··· Dataset content ···

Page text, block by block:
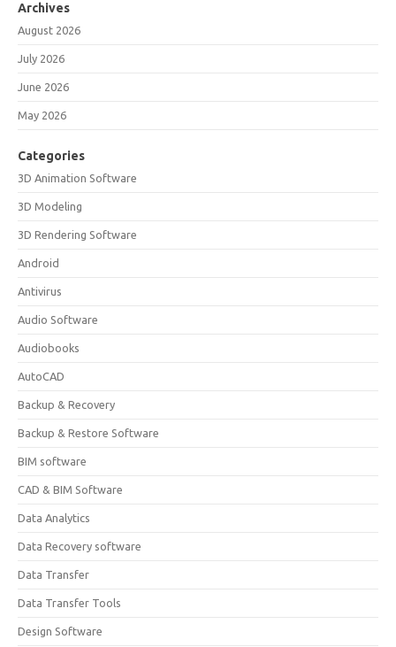
Archives
August 2026
July 2026
June 2026
May 2026
Categories
3D Animation Software
3D Modeling
3D Rendering Software
Android
Antivirus
Audio Software
Audiobooks
AutoCAD
Backup & Recovery
Backup & Restore Software
BIM software
CAD & BIM Software
Data Analytics
Data Recovery software
Data Transfer
Data Transfer Tools
Design Software
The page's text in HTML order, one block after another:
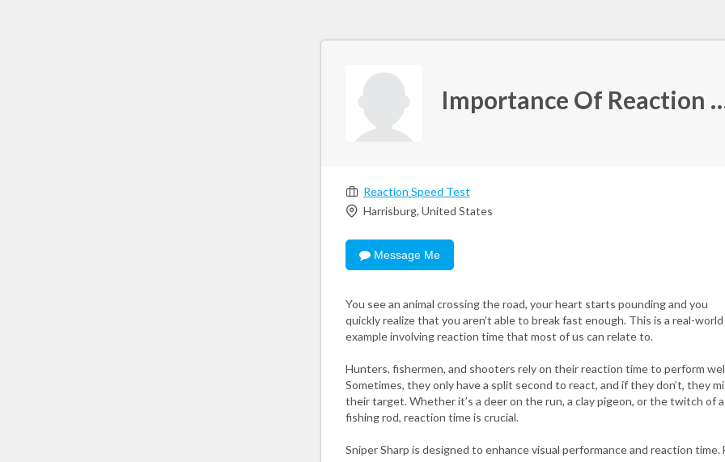
Importance Of Reaction
Reaction Speed Test
Harrisburg, United States
Message Me
You see an animal crossing the road, your heart starts pounding and you
quickly realize that you aren’t able to break fast enough. This is a real-world
example involving reaction time that most of us can relate to.
Hunters, fishermen, and shooters rely on their reaction time to perform
Sometimes, they only have a split second to react, and if they don’t, they
their target. Whether it’s a deer on the run, a clay pigeon, or the twitch of a
fishing rod, reaction time is crucial.
Sniper Sharp is designed to enhance visual performance and reaction time.
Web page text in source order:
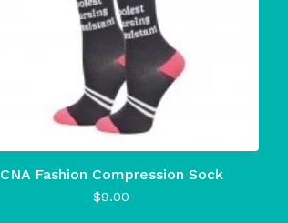
CNA Fashion Compression Sock
$9.00
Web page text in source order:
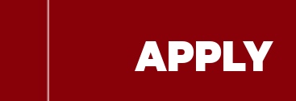
APPLY
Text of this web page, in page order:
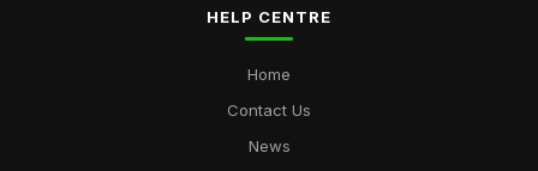
HELP CENTRE
Home
Contact Us
News
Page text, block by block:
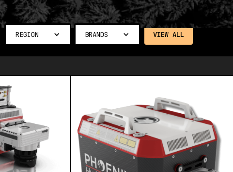
REGION BRANDS VIEW ALL
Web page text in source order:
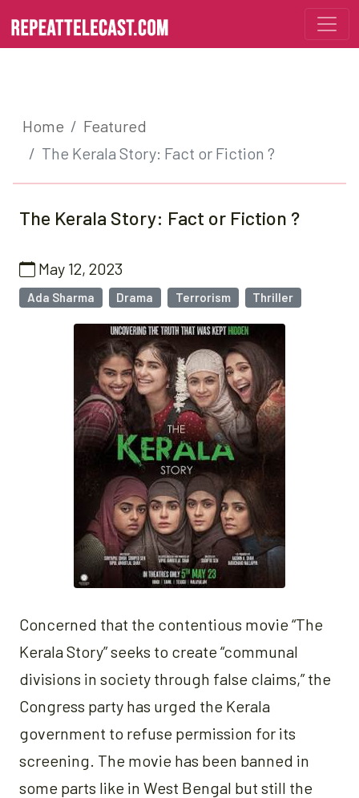
Home
Featured
The Kerala Story: Fact or Fiction ?
The Kerala Story: Fact or Fiction ?
May 12, 2023
Ada Sharma Drama Terrorism Thriller
Concerned that the contentious movie “The
Kerala Story” seeks to create “communal
divisions in society through false claims,” the
Congress party has urged the Kerala
government to refuse permission for its
screening. The movie has been banned in
some parts like in West Bengal but still the
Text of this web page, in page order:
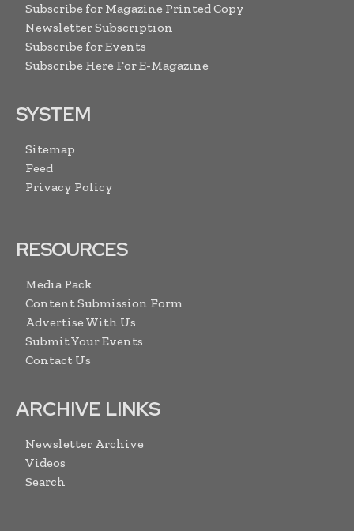
Subscribe for Magazine Printed Copy
Newsletter Subscription
Subscribe for Events
Subscribe Here For E-Magazine
SYSTEM
Sitemap
Feed
Privacy Policy
RESOURCES
Media Pack
Content Submission Form
Advertise With Us
Submit Your Events
Contact Us
ARCHIVE LINKS
Newsletter Archive
Videos
Search
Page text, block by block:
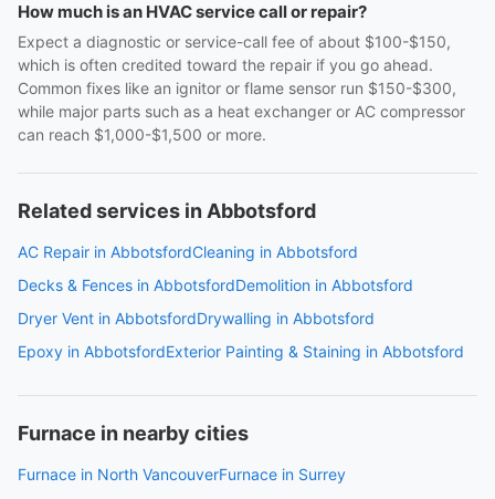
How much is an HVAC service call or repair?
Expect a diagnostic or service-call fee of about $100-$150,
which is often credited toward the repair if you go ahead.
Common fixes like an ignitor or flame sensor run $150-$300,
while major parts such as a heat exchanger or AC compressor
can reach $1,000-$1,500 or more.
Related services in Abbotsford
AC Repair in AbbotsfordCleaning in Abbotsford
Decks & Fences in AbbotsfordDemolition in Abbotsford
Dryer Vent in AbbotsfordDrywalling in Abbotsford
Epoxy in AbbotsfordExterior Painting & Staining in Abbotsford
Furnace in nearby cities
Furnace in North VancouverFurnace in Surrey
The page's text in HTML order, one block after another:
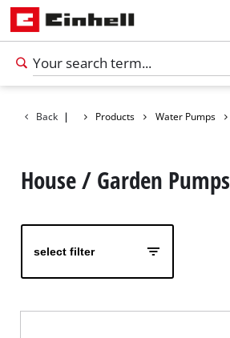
Back | Products Water Pumps
House / Garden Pumps
select filter
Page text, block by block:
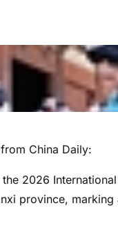
China Daily:
2026
province,
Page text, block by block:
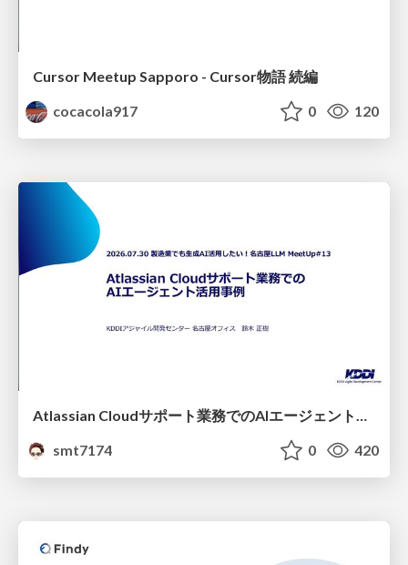
Cursor Meetup Sapporo - Cursor物語 続編
cocacola917
0 120
Atlassian Cloudサポート業務でのAIエージェント活用事例
smt7174
0 420
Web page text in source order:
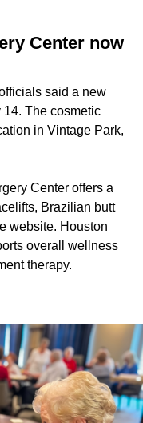
Center now
said a new
14. The cosmetic
in Vintage Park,
Center offers a
Brazilian butt
website. Houston
overall wellness
therapy.
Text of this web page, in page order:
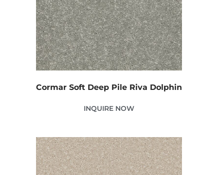
Cormar Soft Deep Pile Riva Dolphin
INQUIRE NOW
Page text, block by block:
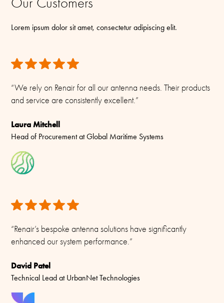
SMA-female
biodegradable, and we actively avoid unnecessary plastics. Our
approach balances robust protection with minimal environmental
We have taken great care to ensure the information provided in
to make changes without prior notice.
All rights reserved. Please see our
Lorem ipsum dolor sit amet, consectetur adipiscing elit.
“We rely on Renair for all our antenna needs. Their products
and service are consistently excellent.”
Laura Mitchell
Head of Procurement at Global Maritime Systems
“Renair’s bespoke antenna solutions have significantly
enhanced our system performance.”
David Patel
Technical Lead at UrbanNet Technologies
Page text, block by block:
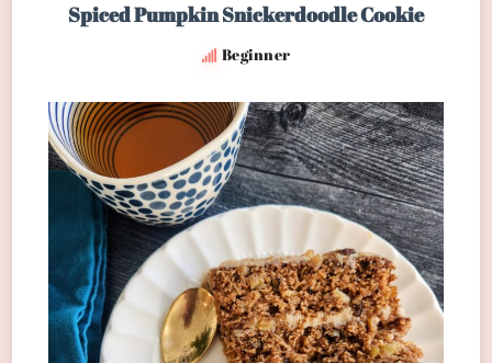
Spiced Pumpkin Snickerdoodle Cookie
Beginner
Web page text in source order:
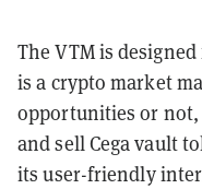
The VTM is
is a crypto market
opportunities or not,
and sell Cega vault
its user-friendly
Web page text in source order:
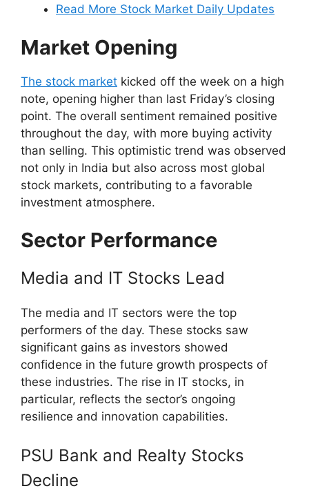
Read More Stock Market Daily Updates
Market Opening
The stock market kicked off the week on a high
note, opening higher than last Friday’s closing
point. The overall sentiment remained positive
throughout the day, with more buying activity
than selling. This optimistic trend was observed
not only in India but also across most global
stock markets, contributing to a favorable
investment atmosphere.
Sector Performance
Media and IT Stocks Lead
The media and IT sectors were the top
performers of the day. These stocks saw
significant gains as investors showed
confidence in the future growth prospects of
these industries. The rise in IT stocks, in
particular, reflects the sector’s ongoing
resilience and innovation capabilities.
PSU Bank and Realty Stocks
Decline
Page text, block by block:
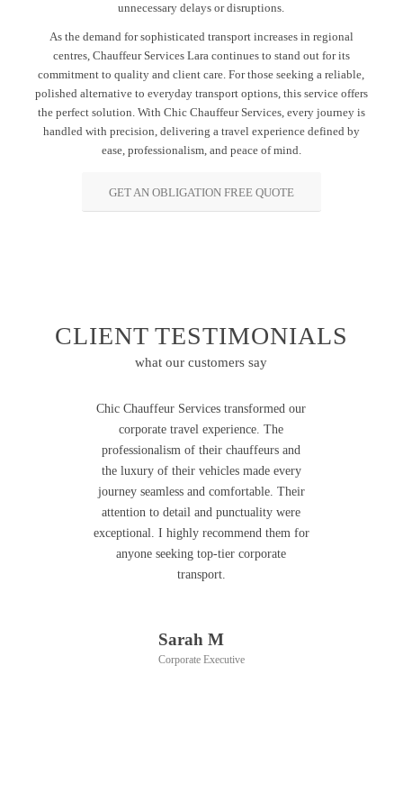
unnecessary delays or disruptions.
As the demand for sophisticated transport increases in regional
centres, Chauffeur Services Lara continues to stand out for its
commitment to quality and client care. For those seeking a reliable,
polished alternative to everyday transport options, this service offers
the perfect solution. With Chic Chauffeur Services, every journey is
handled with precision, delivering a travel experience defined by
ease, professionalism, and peace of mind.
GET AN OBLIGATION FREE QUOTE
CLIENT TESTIMONIALS
what our customers say
Chic Chauffeur Services transformed our
corporate travel experience. The
professionalism of their chauffeurs and
the luxury of their vehicles made every
journey seamless and comfortable. Their
attention to detail and punctuality were
exceptional. I highly recommend them for
anyone seeking top-tier corporate
transport.
Sarah M
Corporate Executive
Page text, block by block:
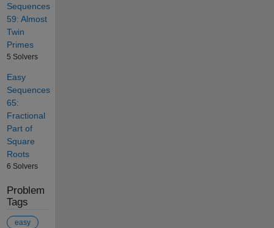
Sequences
59: Almost
Twin
Primes
5 Solvers
Easy
Sequences
65:
Fractional
Part of
Square
Roots
6 Solvers
Problem
Tags
easy
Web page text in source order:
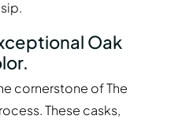
Oak
cornerstone of The
These casks,
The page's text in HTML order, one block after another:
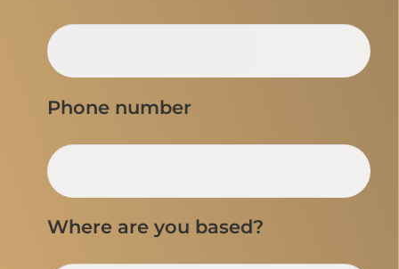
Phone number
Where are you based?
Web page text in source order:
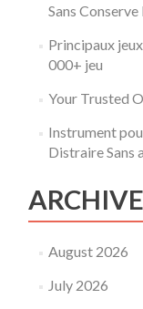
Sans
Principaux
000+ jeu
Your Trusted
Instrument
Distraire Sans
August 2026
July 2026
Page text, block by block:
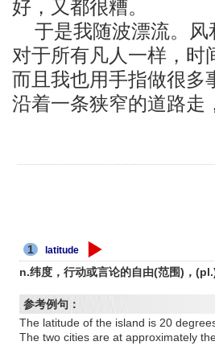
好，又都很糟。
于是我随波漂流。风
对于所有凡人一样，时
而且我也用手指做很多
沿着一条狭窄的道路走
1 latitude
n.纬度，行动或言论的自由(范围)，
参考例句：
The latitude of the island is 20
The two cities are at approximately
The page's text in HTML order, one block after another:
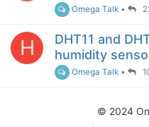
Omega Talk •
H
DHT11 and
humidity
Omega Talk •
© 2024
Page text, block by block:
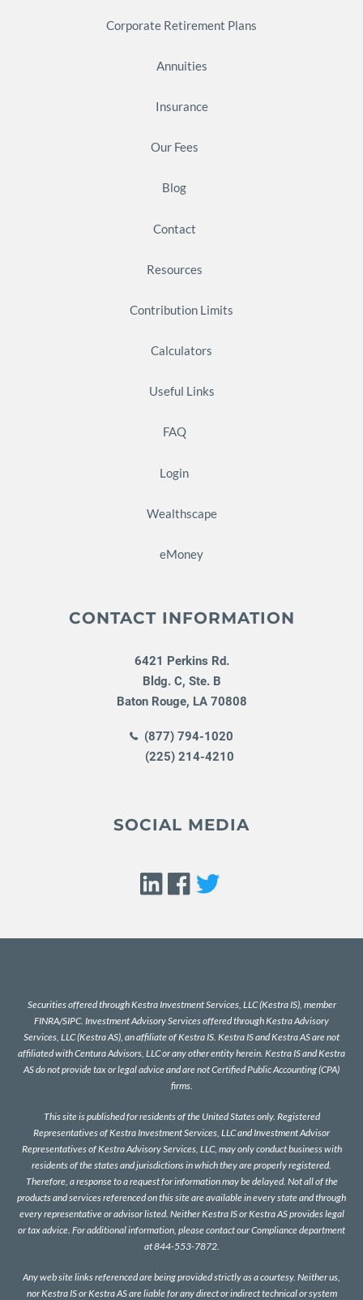
Corporate Retirement Plans
Annuities
Insurance
Our Fees
Blog
Contact
Resources
Contribution Limits
Calculators
Useful Links
FAQ
Login
Wealthscape
eMoney
CONTACT INFORMATION
6421 Perkins Rd.
Bldg. C, Ste. B
Baton Rouge, LA 70808
(877) 794-1020
(225) 214-4210
SOCIAL MEDIA
Securities offered through Kestra Investment Services, LLC (Kestra IS), member
FINRA/SIPC. Investment Advisory Services offered through Kestra Advisory
Services, LLC (Kestra AS), an affiliate of Kestra IS. Kestra IS and Kestra AS are not
affiliated with Centura Advisors, LLC or any other entity herein. Kestra IS and Kestra
AS do not provide tax or legal advice and are not Certified Public Accounting (CPA)
firms.
This site is published for residents of the United States only. Registered
Representatives of Kestra Investment Services, LLC and Investment Advisor
Representatives of Kestra Advisory Services, LLC, may only conduct business with
residents of the states and jurisdictions in which they are properly registered.
Therefore, a response to a request for information may be delayed. Not all of the
products and services referenced on this site are available in every state and through
every representative or advisor listed. Neither Kestra IS or Kestra AS provides legal
or tax advice. For additional information, please contact our Compliance department
at 844-553-7872.
Any web site links referenced are being provided strictly as a courtesy. Neither us,
nor Kestra IS or Kestra AS are liable for any direct or indirect technical or system
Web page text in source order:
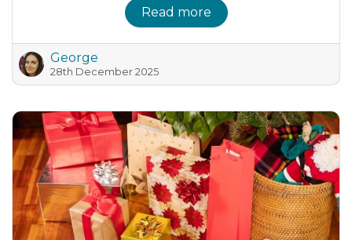
Read more
George
28th December 2025
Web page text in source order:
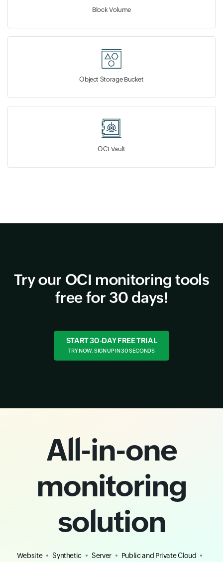
Block Volume
Object Storage Bucket
OCI Vault
Try our OCI monitoring tools
free for 30 days!
START 30-DAY FREE TRIAL
TRY NOW, SIGN UP IN 30 SECONDS
All-in-one
monitoring
solution
Website Synthetic Server
Public and Private Cloud
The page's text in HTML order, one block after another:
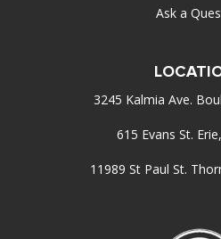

···

> **What the task asks**: Out of the data above, transcribe exactly and only the lines starting with the line that has "6421 Perkins Rd." and going on through the line that has "Services, LLC (Kestra AS), an", both included.

> **Answer space**:
6421 Perkins Rd.
Bldg. C, Ste. B
Baton Rouge, LA 70808
(877) 794-1020
(225) 214-4210
SOCIAL MEDIA
Securities offered through Kestra Investment Services, LLC (Kestra IS), member
FINRA/SIPC. Investment Advisory Services offered through Kestra Advisory
Services, LLC (Kestra AS), an affiliate of Kestra IS. Kestra IS and Kestra AS are not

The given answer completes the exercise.